# Task to complete
As the answer, set down the lines below from the one containing "For a client" through the one containing "backdoor, in order", exactly and inclusively, and no others.

# Material for the task
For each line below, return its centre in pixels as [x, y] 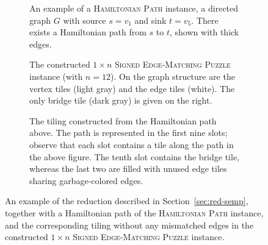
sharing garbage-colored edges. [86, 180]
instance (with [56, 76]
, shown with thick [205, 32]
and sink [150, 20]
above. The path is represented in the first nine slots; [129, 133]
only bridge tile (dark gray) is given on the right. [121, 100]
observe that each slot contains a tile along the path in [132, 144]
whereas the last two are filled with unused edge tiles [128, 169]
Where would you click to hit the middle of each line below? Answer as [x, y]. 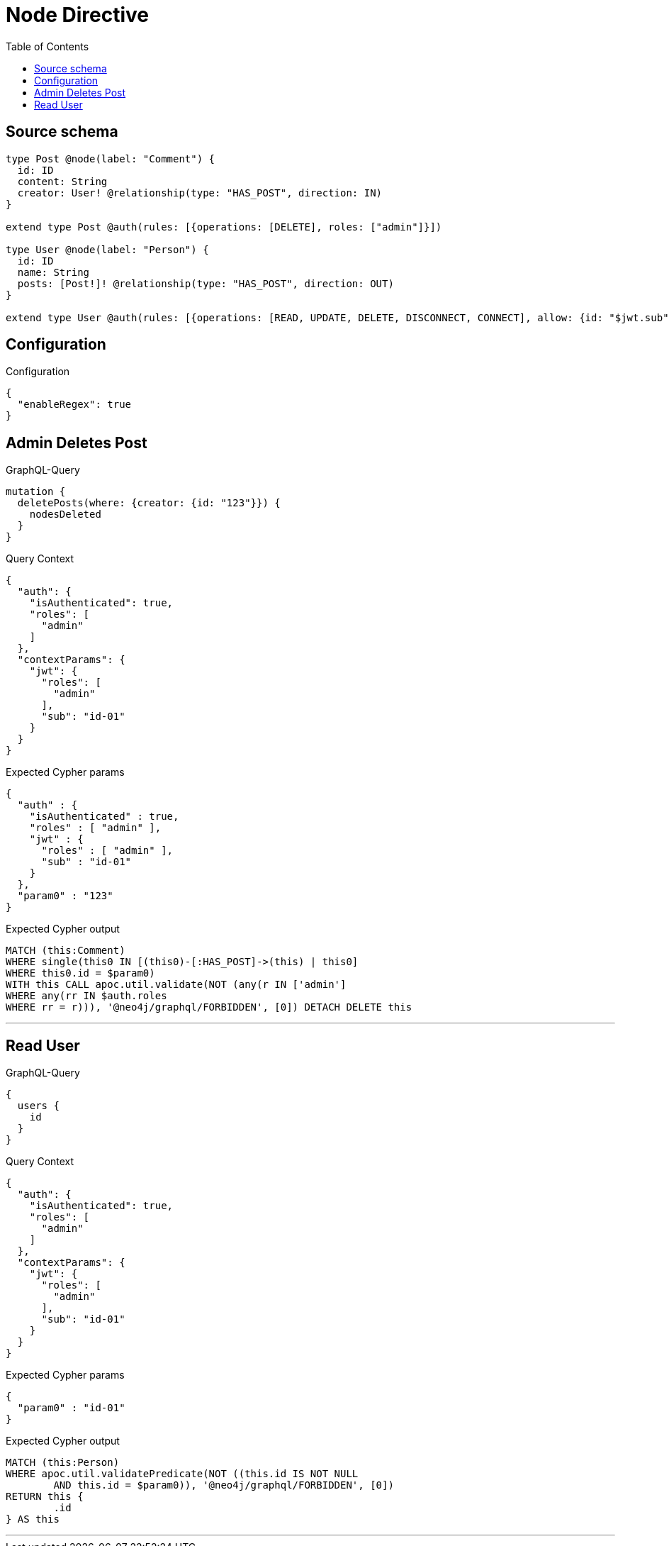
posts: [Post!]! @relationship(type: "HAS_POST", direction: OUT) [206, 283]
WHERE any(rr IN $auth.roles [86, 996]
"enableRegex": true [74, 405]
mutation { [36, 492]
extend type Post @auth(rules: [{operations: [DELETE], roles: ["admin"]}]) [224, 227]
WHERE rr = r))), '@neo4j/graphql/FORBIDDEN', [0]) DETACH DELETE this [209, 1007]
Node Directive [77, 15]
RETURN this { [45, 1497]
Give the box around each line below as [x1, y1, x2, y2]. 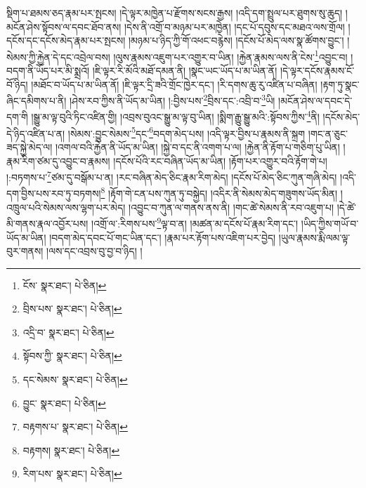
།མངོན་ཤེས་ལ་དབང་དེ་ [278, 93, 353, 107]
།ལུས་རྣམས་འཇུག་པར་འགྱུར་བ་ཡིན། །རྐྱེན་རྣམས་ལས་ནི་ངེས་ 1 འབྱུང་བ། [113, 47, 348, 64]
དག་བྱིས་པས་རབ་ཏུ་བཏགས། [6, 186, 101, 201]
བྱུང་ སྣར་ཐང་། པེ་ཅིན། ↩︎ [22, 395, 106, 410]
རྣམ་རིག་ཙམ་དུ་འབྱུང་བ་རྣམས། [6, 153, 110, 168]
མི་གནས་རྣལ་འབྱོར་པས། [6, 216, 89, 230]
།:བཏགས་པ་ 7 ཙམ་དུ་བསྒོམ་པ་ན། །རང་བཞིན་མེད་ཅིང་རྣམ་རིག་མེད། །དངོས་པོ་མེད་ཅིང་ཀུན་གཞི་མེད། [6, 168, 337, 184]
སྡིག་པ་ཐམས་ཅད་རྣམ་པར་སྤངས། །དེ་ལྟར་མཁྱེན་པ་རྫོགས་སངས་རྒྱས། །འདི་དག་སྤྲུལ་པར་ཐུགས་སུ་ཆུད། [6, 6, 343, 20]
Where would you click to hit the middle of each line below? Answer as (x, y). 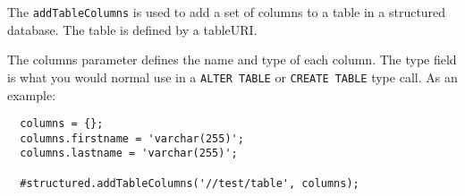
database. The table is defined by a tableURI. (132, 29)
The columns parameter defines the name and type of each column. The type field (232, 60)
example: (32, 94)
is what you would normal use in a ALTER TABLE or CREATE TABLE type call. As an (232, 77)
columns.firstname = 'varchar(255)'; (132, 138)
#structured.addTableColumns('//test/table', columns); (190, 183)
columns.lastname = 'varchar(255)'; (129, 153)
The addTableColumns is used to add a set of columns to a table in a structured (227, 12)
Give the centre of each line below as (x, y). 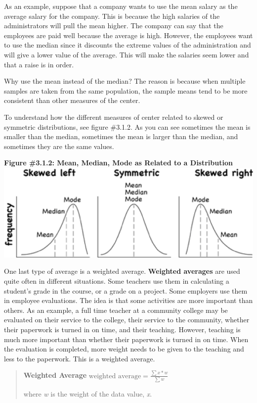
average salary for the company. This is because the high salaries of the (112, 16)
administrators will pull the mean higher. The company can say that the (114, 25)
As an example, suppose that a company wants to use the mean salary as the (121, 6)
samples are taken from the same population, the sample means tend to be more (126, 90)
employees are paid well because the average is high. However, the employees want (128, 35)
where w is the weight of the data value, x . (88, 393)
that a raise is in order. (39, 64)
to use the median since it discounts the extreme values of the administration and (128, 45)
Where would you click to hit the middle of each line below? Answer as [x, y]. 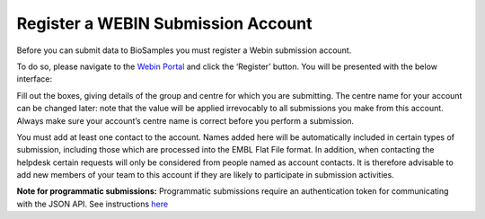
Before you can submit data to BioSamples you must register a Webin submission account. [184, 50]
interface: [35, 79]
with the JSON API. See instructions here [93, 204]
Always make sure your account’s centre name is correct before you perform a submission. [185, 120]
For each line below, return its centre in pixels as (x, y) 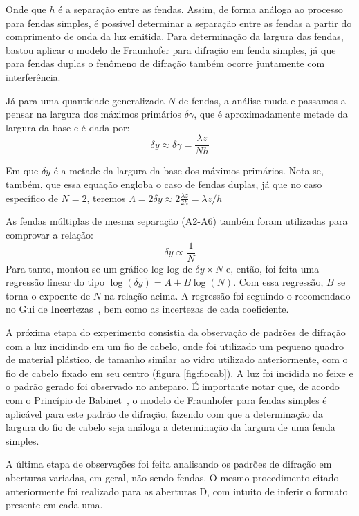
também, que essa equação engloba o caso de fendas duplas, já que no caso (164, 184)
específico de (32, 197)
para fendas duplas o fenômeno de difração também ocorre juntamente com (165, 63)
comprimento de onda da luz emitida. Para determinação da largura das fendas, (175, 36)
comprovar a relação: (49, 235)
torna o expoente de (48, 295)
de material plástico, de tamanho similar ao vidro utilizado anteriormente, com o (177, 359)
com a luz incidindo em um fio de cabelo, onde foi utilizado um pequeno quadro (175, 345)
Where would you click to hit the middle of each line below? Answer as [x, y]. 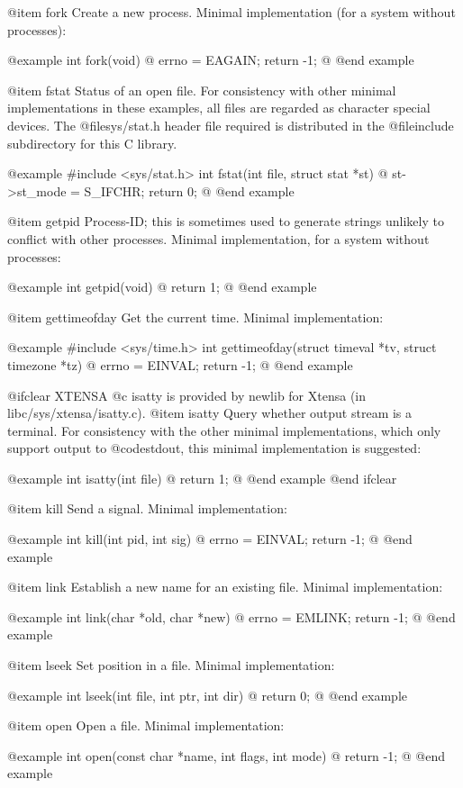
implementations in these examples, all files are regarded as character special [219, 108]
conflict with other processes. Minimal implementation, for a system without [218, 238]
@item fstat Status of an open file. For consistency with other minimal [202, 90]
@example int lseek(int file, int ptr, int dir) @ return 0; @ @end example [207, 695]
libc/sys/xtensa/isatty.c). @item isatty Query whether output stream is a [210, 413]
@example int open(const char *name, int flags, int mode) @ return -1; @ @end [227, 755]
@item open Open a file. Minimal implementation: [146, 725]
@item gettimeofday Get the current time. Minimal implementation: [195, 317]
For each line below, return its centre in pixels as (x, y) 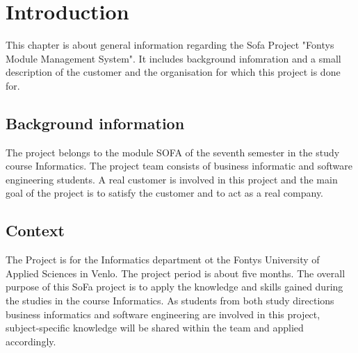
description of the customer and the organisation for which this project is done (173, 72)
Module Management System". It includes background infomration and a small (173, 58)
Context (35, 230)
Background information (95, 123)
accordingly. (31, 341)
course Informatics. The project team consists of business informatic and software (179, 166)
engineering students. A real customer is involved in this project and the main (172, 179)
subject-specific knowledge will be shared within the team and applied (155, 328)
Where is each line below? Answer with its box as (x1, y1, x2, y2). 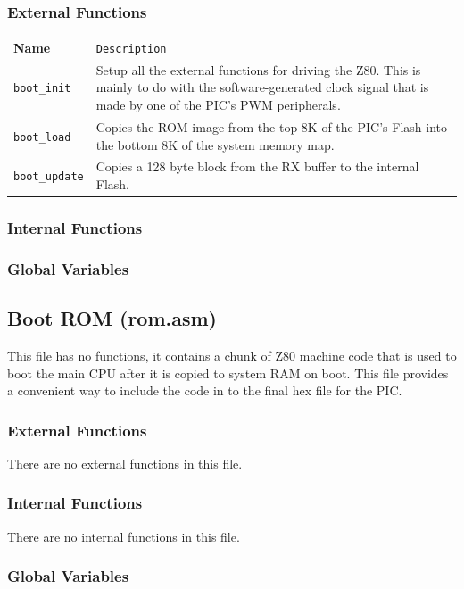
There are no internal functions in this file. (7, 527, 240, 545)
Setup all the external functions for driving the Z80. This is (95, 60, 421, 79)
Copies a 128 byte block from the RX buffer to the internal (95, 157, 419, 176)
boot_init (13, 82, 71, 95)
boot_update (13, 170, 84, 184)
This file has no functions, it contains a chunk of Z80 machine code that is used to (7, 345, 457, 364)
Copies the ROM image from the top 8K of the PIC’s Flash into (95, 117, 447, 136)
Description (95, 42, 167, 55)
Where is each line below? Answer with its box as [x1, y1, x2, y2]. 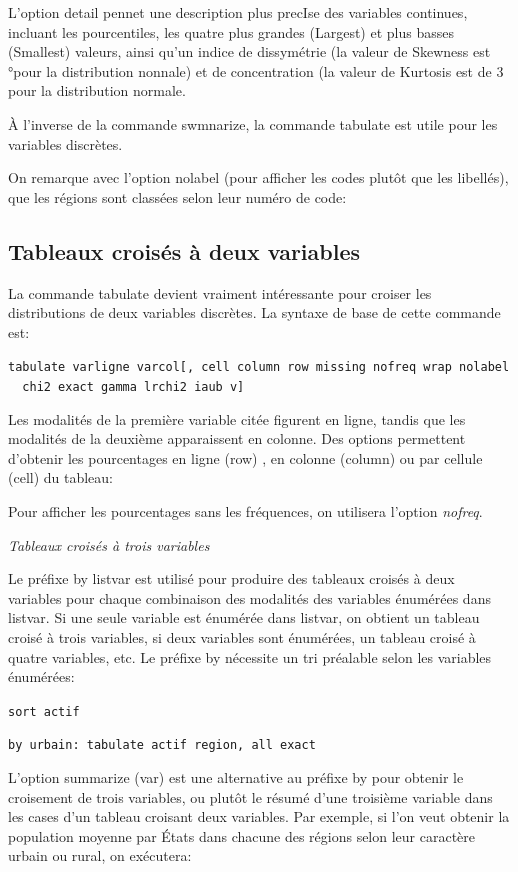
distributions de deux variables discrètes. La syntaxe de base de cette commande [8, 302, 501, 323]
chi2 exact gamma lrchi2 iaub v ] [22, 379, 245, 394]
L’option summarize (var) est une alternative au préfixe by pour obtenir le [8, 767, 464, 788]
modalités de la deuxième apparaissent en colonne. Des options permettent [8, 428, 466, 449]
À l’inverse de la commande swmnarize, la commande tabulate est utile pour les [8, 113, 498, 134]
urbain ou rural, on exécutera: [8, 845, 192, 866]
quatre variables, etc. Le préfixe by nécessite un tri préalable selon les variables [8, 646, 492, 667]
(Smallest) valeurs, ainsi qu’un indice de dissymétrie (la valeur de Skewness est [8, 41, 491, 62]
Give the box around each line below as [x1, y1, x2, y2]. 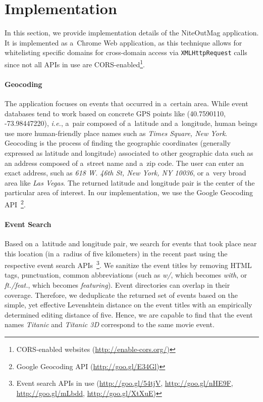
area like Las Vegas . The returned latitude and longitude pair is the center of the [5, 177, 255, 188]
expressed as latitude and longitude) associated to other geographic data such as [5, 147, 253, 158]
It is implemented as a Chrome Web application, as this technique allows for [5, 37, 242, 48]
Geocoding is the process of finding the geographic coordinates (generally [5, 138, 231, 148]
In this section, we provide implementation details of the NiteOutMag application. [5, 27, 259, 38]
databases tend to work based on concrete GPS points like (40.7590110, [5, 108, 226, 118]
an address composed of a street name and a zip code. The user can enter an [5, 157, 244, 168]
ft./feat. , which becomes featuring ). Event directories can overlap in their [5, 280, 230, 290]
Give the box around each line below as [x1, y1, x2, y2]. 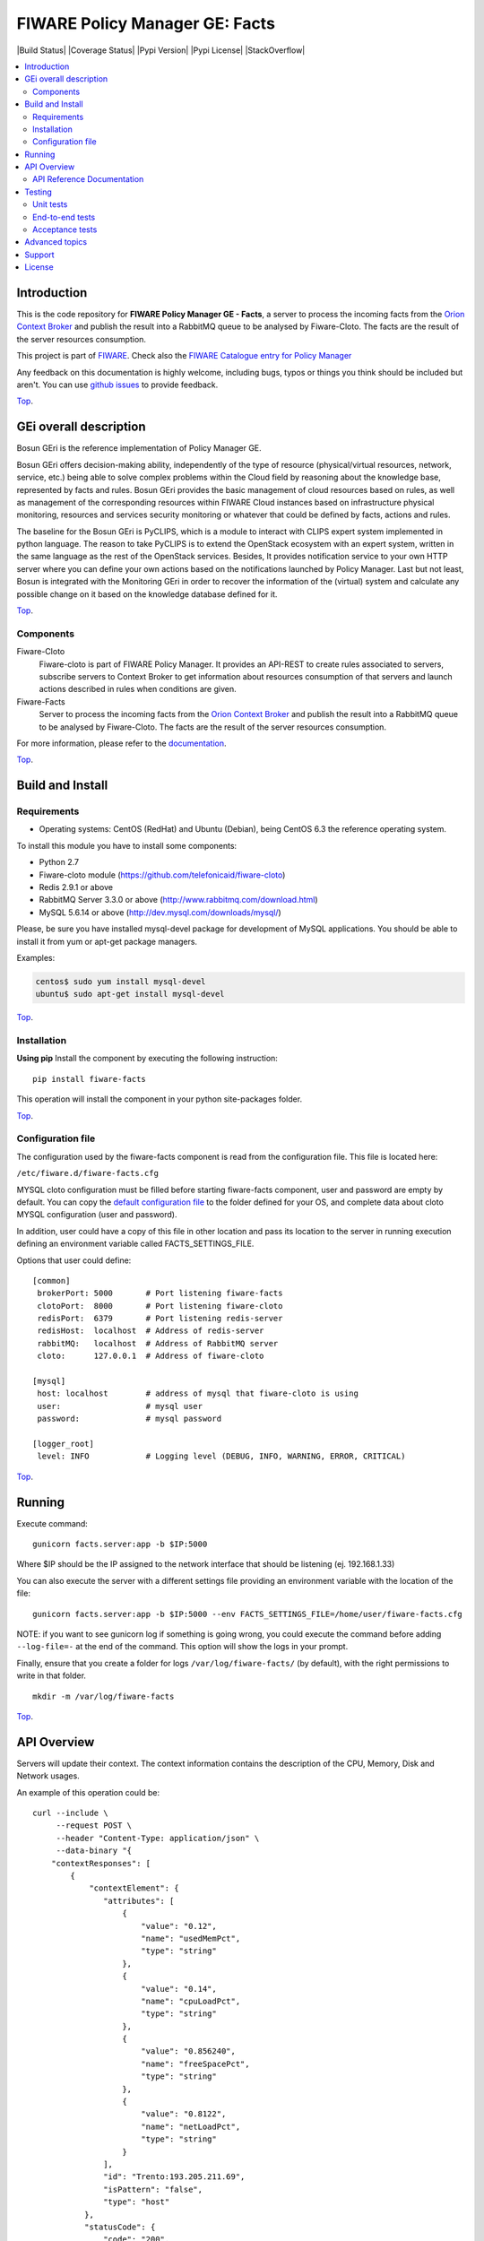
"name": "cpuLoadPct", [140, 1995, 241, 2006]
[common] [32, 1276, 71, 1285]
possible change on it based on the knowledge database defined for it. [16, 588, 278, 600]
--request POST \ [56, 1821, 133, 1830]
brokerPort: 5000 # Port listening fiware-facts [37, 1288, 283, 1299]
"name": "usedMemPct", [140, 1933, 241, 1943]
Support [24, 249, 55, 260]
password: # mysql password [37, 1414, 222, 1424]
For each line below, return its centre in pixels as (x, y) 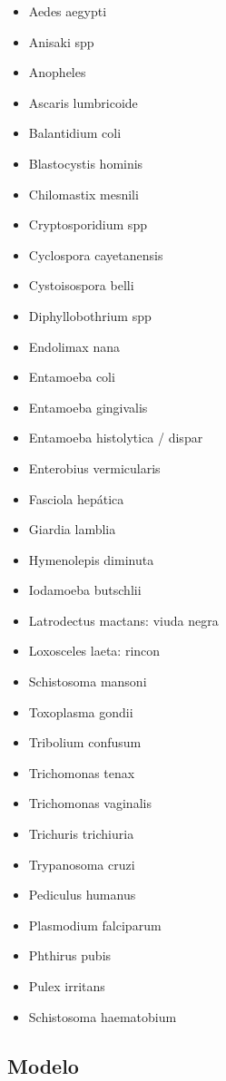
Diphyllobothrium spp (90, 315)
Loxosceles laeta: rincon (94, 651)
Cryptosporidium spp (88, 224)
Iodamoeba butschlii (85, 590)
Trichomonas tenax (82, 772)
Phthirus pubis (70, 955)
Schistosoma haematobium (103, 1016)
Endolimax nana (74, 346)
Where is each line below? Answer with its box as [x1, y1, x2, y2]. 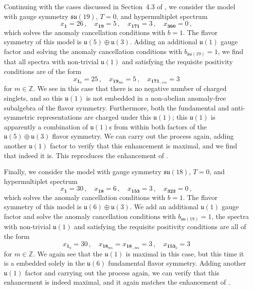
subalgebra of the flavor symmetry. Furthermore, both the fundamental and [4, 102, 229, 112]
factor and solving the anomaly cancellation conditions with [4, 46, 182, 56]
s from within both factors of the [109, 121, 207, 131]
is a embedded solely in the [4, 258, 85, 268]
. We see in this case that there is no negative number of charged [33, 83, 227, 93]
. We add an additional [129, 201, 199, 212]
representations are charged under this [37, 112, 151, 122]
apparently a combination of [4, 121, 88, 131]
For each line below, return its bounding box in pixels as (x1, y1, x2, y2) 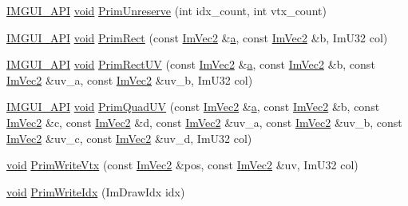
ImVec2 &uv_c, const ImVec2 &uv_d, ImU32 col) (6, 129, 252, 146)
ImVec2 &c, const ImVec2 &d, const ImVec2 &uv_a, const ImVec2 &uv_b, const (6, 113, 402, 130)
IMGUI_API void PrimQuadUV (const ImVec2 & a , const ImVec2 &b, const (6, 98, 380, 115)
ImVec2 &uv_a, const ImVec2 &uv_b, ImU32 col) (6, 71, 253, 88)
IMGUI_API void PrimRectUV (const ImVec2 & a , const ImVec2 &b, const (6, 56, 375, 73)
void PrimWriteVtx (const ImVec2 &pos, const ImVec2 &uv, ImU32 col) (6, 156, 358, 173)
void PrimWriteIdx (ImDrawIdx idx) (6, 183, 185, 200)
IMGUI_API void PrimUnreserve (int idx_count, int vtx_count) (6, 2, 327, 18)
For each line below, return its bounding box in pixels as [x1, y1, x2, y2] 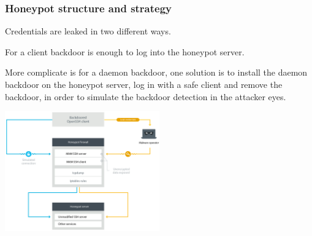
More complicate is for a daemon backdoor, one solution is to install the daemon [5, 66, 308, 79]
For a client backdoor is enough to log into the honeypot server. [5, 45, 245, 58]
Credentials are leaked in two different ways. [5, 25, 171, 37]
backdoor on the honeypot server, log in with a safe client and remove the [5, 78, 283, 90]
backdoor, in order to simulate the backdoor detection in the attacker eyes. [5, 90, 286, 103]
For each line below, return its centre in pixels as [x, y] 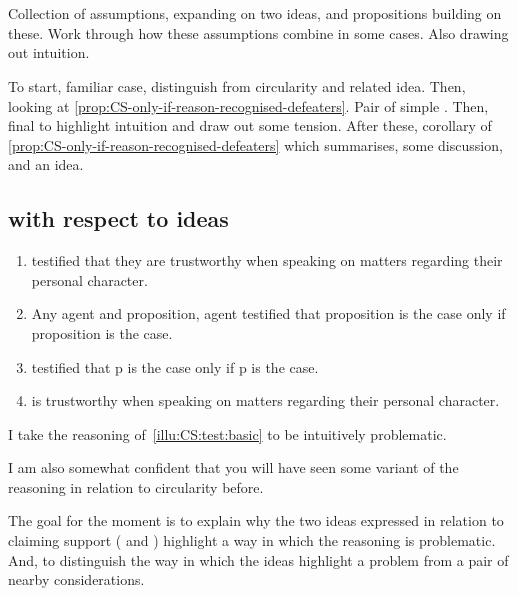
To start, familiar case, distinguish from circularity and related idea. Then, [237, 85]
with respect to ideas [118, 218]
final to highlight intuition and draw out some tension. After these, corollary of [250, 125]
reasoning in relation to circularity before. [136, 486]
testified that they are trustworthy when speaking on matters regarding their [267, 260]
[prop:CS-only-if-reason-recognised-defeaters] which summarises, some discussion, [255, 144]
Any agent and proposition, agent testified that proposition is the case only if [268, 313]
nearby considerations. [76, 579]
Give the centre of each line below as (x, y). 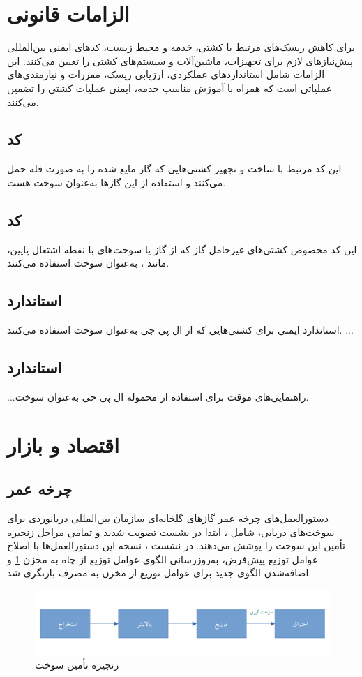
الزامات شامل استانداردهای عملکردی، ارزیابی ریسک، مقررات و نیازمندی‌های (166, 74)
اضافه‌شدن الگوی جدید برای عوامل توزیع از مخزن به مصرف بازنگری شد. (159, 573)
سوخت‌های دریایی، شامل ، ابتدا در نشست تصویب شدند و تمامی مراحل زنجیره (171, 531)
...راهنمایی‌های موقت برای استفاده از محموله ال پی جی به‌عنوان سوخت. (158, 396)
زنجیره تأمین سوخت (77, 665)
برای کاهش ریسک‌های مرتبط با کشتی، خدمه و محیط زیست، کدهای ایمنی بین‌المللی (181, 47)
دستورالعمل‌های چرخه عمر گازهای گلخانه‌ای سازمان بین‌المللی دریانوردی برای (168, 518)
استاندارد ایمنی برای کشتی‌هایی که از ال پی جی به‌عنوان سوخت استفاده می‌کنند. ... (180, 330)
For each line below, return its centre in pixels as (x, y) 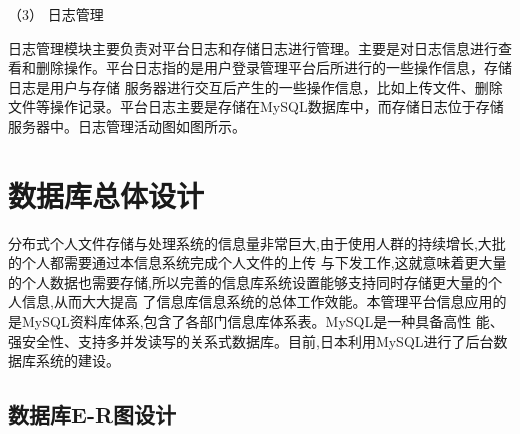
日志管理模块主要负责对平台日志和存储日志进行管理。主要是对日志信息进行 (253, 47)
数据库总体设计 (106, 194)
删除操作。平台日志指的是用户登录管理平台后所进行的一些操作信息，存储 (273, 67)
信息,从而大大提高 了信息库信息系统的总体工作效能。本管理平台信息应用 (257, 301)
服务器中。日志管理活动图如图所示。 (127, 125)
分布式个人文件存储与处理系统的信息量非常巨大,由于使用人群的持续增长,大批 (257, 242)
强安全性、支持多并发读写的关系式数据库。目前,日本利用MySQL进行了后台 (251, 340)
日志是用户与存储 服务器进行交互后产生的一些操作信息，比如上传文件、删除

# Response below
For a client backdoor is enough to log into the honeypot server. [5, 45, 245, 58]
Credentials are leaked in two different ways. [5, 25, 171, 37]
backdoor on the honeypot server, log in with a safe client and remove the [5, 78, 283, 90]
backdoor, in order to simulate the backdoor detection in the attacker eyes. [5, 90, 286, 103]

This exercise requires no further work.